Zwijgen of spreken? Wanneer het één, wanneer het ander? Of – ‘onderscheidender’ nog – hoe sprekende zwijgen en zwijgende spreken?
Mt.9,9-13 (21/09/2020)
Jezus ging van daar verder
en zag een zekere Matteüs bij het tolhuis zitten.
“Volg mij,” zei hij tegen hem
en hij stond op en volgde Jezus.
Jezus ging in op zijn uitnodiging voor een afscheidsmaal.
En kijk: Veel tollenaars en zondaars kwamen ook
en lagen mee aan tafel met Jezus en zijn leerlingen.
Toen de Farizeeën dit zagen,
insinueerden ze tegen zijn leerlingen:
“Waarom eet die meester van jullie met tollenaars en zondaars?”
Maar Jezus had dit gehoord en antwoordde:
“Niet de gezonden hebben een dokter nodig, maar de zieken.
Ga, en onderzoek wat dit wil zeggen.
Mededogen wens ik, geen holle offers.
Niet om de rechtvaardigen te roepen, ben ik gekomen, maar de zondaars.”
Dit is wellicht wel het kortste roepingsverhaal uit de Bijbel! Het staat er allemaal in één zin. Nochtans was er niets vanzelfsprekends aan, integendeel!
Waar de Farizeeën hier alweer over morren, zou net zo goed uit ónze mond kunnen komen.
Wat zouden wij zeggen als we Jezus zien optrekken met collaborateurs en afpersers – meer nog, dat hij er zo-een uitkiest om zijn dichte leerling te zijn?
En toch is het dat wat hier gebeurt. Eerst heeft Jezus een paar vissers tot zijn kring geroepen.

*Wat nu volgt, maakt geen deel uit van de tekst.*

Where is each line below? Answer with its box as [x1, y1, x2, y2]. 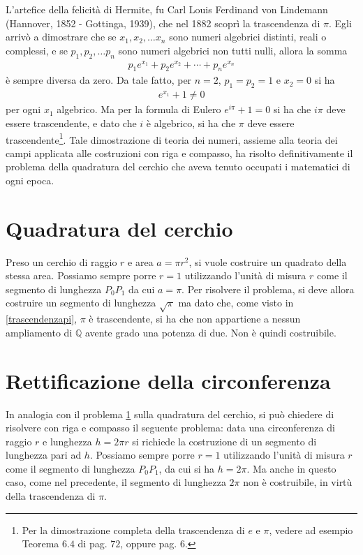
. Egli [328, 15, 352, 30]
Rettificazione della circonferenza [6, 366, 331, 394]
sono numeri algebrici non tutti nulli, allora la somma [118, 43, 348, 57]
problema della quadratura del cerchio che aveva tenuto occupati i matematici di [6, 159, 350, 174]
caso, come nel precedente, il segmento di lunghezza [6, 475, 226, 489]
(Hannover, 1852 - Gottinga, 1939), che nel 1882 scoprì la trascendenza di [6, 15, 320, 30]
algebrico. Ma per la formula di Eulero [57, 102, 221, 117]
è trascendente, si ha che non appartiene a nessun [89, 311, 301, 326]
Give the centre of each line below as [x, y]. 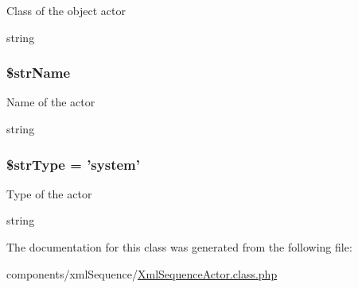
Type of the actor [49, 193]
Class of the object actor [66, 10]
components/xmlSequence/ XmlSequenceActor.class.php [142, 273]
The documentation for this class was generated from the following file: [179, 247]
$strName [39, 73]
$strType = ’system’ [73, 164]
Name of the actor [51, 102]
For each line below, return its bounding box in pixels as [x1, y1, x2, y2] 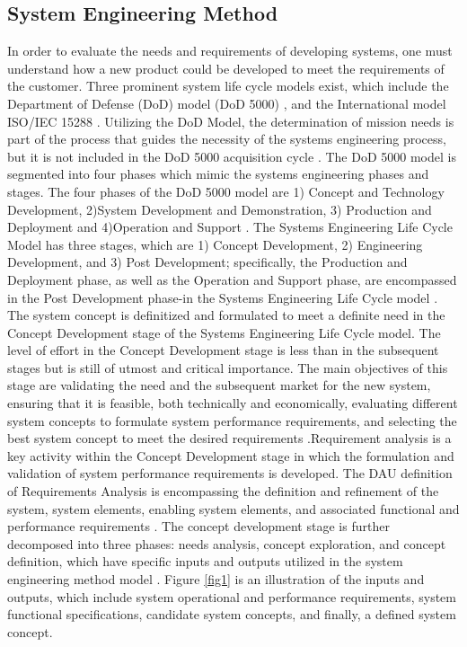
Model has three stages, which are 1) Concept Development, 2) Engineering [7, 235, 423, 253]
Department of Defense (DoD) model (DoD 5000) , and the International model [7, 93, 446, 112]
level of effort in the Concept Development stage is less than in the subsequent [7, 341, 439, 359]
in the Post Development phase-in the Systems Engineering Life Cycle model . [7, 288, 438, 306]
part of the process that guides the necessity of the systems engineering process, [7, 129, 446, 148]
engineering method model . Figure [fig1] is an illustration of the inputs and [7, 570, 425, 589]
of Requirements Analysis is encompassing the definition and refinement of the [7, 482, 439, 501]
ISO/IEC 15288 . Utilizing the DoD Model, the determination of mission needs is [7, 111, 454, 130]
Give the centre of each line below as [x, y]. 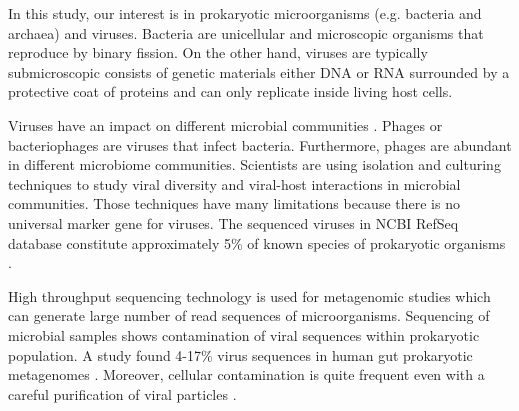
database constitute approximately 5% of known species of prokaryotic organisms [257, 242]
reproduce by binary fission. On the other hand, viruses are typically [218, 52]
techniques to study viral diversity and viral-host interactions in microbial [234, 183]
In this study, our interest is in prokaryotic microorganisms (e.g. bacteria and [245, 13]
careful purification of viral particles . [122, 393]
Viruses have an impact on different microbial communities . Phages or [225, 124]
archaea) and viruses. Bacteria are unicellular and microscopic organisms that [246, 32]
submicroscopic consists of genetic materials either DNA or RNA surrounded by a [259, 71]
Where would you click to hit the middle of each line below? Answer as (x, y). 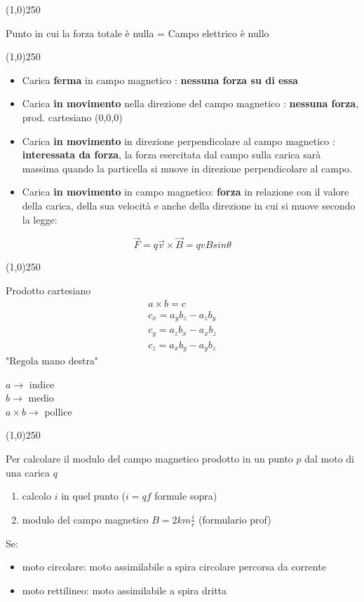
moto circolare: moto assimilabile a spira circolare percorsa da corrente (174, 567)
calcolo (37, 496)
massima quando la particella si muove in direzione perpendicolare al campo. (187, 168)
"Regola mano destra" (52, 361)
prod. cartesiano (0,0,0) (72, 117)
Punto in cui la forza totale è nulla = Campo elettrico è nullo (137, 33)
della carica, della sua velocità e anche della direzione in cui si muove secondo (189, 205)
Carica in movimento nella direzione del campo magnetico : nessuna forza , (190, 103)
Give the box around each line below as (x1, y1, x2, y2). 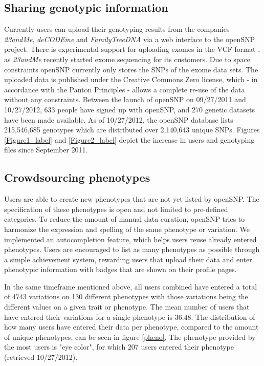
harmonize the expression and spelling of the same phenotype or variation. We (4, 223, 250, 234)
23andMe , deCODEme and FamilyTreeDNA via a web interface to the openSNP (4, 33, 255, 44)
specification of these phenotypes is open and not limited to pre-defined (4, 203, 228, 214)
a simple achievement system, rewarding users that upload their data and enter (4, 254, 252, 264)
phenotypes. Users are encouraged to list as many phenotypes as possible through (4, 244, 260, 255)
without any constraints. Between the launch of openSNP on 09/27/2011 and (4, 94, 246, 105)
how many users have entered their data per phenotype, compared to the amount (4, 321, 259, 332)
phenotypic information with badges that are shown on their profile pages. (4, 264, 237, 275)
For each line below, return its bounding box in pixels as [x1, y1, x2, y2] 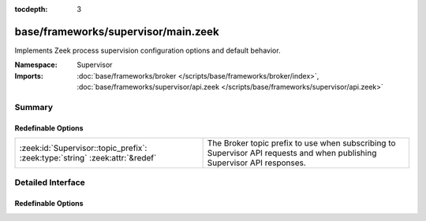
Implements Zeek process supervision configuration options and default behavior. [14, 46, 281, 55]
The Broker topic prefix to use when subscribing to [207, 138, 396, 149]
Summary [14, 101, 54, 112]
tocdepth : [14, 5, 48, 13]
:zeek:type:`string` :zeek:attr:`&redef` [19, 153, 157, 164]
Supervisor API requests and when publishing [207, 148, 377, 159]
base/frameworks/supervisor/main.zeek [14, 24, 220, 39]
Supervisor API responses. [207, 157, 307, 168]
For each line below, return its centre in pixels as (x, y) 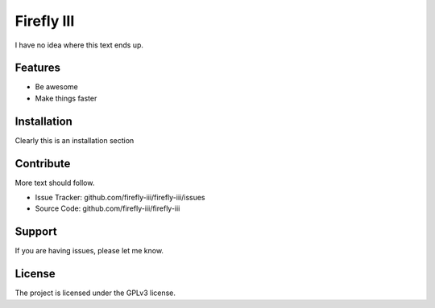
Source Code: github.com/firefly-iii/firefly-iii (108, 208)
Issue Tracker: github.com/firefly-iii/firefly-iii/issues (120, 198)
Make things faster (66, 98)
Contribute (43, 164)
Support (36, 232)
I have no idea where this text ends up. (79, 45)
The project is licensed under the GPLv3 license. (95, 293)
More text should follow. (55, 183)
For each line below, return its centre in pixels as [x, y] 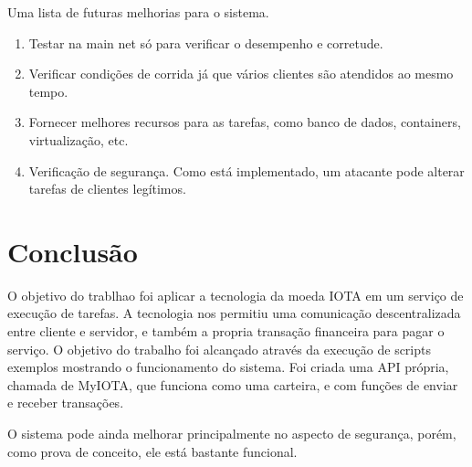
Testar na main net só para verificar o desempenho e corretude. [206, 42]
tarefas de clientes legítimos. [107, 189]
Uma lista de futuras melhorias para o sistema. [138, 12]
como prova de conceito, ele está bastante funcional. [152, 451]
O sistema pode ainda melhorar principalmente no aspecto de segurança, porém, [232, 434]
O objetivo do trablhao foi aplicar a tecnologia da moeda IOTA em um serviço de [236, 295]
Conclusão [73, 251]
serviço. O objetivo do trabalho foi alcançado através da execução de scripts [220, 349]
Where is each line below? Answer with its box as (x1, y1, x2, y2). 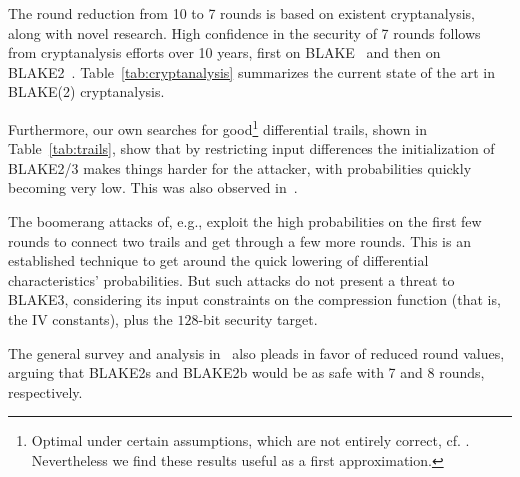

Niet bepaald de meest hoog aangeschreven mensen,
maar dan toch een eerbaar beroep. Nu roept hij iemand die alom veracht wordt en zélfs ‘wettelijk onrein’ is wegens zijn contacten met heidenen.
Maar Jezus gaat het nooit om slaafse navolging van regels. Voor Jezus gaat het om het hart, het mededogen.
Wie hem volgt als hij roept, is welkom,
welkom in het clubje ‘tollenaars en zondaars’, welkom bij de ‘rafelrandmensen’, welkom bij wie in het hart beseffen redding nódig te hebben.